The guys work away on their art, interacting with each other in a helpful way. The quality of the artworks is something to behold. A number of the artists are outstanding, and everyone is doing high quality work. The influence of the Carrolup child artists is so evident.

On Thursday, John attended Noelene White’s funeral, so he couldn’t be at Casuarina.

I gave two talks, one on trauma and, after a break, another one on resilience and the healing of trauma. I could tell that the boys were totally engaged with the talks.

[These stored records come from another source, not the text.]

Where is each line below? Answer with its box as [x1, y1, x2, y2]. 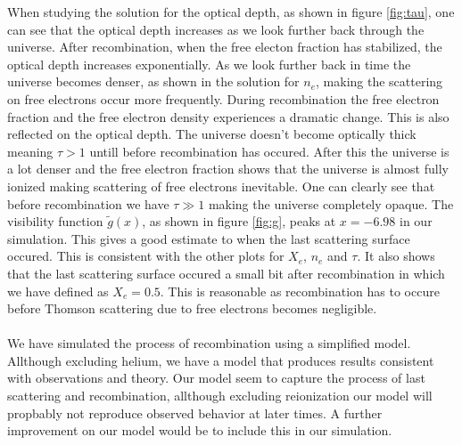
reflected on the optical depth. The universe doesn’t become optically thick [7, 125, 417, 143]
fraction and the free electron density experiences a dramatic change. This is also [7, 107, 450, 125]
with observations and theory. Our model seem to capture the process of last [7, 368, 425, 387]
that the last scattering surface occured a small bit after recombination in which [7, 263, 445, 282]
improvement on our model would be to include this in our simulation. [7, 421, 392, 440]
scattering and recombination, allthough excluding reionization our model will [7, 386, 433, 405]
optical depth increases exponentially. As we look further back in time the [7, 54, 411, 73]
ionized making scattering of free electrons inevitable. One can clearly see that [7, 176, 435, 195]

I then showed two short films, the first being Step Inside the Circle by Fritzi Horstman, Founder and Executive Director of the Compassion Prison Project.

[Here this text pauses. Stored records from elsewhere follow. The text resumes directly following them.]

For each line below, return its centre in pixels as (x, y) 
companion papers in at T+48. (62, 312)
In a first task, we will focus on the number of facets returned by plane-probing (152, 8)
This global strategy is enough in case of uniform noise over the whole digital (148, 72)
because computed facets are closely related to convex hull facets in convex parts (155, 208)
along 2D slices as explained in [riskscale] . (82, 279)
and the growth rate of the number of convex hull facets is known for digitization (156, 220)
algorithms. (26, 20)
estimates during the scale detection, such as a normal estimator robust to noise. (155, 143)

The second film, How to Transform Pain Into Power, comes from a conversation between Bruce Perry and Oprah Winfrey about their book What Happened to You?: Conversations on Trauma, Resilience, and Healing. This book contributed significantly to my two talks.

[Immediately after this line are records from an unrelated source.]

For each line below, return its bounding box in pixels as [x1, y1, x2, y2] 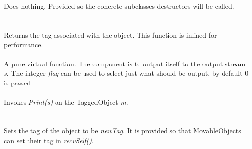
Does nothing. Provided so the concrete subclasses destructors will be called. [4, 1, 234, 11]
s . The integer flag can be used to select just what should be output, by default [4, 68, 243, 78]
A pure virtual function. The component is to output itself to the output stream [4, 58, 246, 68]
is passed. [4, 77, 32, 87]
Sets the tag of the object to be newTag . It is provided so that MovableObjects [4, 125, 241, 135]
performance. [4, 39, 43, 49]
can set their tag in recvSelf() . [4, 135, 94, 145]
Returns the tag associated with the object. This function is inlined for [4, 29, 217, 40]
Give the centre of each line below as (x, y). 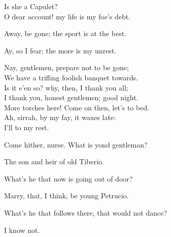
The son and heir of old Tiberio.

Again, I was moved by the kind words thanks and firm handshakes I received after the two talks. I also enjoyed sitting down and talking with the guys, sometimes at length.

I then spent an hour in the art room, moving around and admiring artworks and having more conversations, sometimes about trauma experienced and healing. There is doubt in my mind that the vast majority, if not all, the prisoners had experienced trauma in their lives, before they came to Casuarina. A number of the guys talked about intergenerational trauma in their family.

I was totally inspired and deeply moved by my time in that room. I wish others could see the beautiful artworks and meet the artists.

As ever, my sincere thanks to Mathew for organising our visits, creating such an amazing atmosphere in the art room, and helping the prisoners develop their artistic talents.

I was completely drained emotionally by the time I got home, and so thrilled to have experienced all I had over those two days.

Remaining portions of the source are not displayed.